:: SOURCE RECORDS ::

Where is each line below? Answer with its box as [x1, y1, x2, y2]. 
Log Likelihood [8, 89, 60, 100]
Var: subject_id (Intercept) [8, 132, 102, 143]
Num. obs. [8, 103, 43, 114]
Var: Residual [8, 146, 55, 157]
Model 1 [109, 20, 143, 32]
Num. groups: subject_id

:::
:: SOURCE RECORDS ::

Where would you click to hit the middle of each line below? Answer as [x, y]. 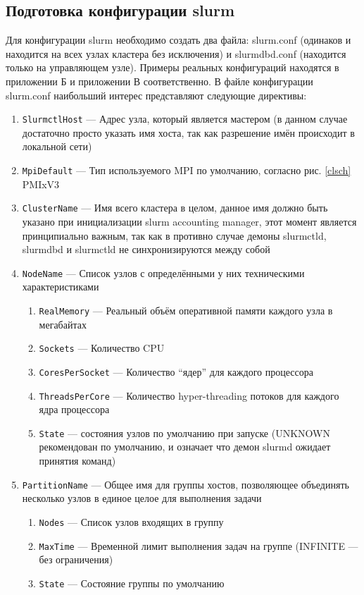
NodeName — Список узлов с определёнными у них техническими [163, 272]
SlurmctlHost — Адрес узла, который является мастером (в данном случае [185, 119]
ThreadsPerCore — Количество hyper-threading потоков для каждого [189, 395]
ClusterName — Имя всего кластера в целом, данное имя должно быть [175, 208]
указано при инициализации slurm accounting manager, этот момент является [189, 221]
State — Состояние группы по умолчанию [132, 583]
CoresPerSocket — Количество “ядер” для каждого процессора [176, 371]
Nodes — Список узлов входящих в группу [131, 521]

:::

§ WORK TO BE COMPLETED: All lines in the listing above between the line with "Where is each" and the line with "Num. groups: subject_id", inclusive, should be set down exactly, and no line outside that range.

§ WRITTEN RESPONSE:
Where is each line below? Answer with its box as [x1, y1, x2, y2]. 
Log Likelihood [8, 89, 60, 100]
Var: subject_id (Intercept) [8, 132, 102, 143]
Num. obs. [8, 103, 43, 114]
Var: Residual [8, 146, 55, 157]
Model 1 [109, 20, 143, 32]
Num. groups: subject_id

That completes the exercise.